## Raw data
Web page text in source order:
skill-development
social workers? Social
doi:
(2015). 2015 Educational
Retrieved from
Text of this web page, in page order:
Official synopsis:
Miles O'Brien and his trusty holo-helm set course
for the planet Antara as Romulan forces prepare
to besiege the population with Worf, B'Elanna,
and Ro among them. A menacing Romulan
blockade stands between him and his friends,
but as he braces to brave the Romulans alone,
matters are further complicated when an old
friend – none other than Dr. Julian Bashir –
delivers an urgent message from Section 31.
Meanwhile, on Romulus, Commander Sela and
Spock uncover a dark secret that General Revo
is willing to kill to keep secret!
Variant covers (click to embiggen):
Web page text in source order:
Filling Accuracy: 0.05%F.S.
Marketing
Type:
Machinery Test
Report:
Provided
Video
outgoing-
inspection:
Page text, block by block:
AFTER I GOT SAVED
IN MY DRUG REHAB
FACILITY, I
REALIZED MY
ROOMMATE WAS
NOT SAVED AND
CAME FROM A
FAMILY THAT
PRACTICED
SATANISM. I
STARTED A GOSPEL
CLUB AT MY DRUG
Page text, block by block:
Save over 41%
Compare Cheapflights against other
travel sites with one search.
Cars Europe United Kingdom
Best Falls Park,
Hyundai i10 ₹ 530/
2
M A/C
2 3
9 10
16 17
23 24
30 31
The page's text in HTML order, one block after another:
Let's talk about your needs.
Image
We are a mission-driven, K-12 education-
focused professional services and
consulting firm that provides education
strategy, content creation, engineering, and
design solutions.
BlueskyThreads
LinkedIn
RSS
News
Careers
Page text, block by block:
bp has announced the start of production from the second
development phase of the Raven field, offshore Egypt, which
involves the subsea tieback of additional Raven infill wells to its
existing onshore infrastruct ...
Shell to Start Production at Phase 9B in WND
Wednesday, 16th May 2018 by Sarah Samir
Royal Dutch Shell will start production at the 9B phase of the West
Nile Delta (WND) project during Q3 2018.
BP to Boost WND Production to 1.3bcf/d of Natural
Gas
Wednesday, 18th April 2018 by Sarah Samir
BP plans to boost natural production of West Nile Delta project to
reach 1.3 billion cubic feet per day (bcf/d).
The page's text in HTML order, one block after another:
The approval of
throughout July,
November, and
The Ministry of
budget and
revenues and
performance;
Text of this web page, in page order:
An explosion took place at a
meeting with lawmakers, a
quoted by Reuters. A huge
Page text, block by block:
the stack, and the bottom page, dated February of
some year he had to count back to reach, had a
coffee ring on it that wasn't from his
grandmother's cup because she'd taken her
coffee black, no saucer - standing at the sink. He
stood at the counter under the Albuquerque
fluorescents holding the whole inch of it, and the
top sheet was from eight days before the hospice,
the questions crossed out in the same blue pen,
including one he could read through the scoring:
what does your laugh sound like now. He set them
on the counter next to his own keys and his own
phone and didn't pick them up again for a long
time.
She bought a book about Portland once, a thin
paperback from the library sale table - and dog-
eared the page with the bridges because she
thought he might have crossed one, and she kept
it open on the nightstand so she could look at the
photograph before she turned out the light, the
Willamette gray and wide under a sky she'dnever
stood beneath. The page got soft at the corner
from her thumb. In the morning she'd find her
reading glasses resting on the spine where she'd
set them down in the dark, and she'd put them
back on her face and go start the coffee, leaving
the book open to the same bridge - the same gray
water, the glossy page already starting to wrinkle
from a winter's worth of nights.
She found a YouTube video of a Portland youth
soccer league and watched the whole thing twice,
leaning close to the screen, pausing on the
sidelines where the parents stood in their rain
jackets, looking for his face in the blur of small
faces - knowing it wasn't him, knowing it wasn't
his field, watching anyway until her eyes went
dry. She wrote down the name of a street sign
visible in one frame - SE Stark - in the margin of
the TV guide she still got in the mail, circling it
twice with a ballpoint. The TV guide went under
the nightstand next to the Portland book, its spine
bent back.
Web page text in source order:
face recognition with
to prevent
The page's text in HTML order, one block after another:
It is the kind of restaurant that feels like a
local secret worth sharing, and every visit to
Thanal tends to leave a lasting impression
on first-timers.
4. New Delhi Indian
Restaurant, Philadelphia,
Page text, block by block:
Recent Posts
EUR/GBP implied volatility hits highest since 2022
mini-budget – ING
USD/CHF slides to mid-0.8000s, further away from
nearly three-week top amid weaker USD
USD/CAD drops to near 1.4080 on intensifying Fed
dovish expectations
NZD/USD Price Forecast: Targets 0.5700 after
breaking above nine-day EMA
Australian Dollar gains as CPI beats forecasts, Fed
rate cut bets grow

## Task
This task calls for each line of the material that contains "twice".

## Reply to the task
soccer league and watched the whole thing twice,
twice with a ballpoint. The TV guide went under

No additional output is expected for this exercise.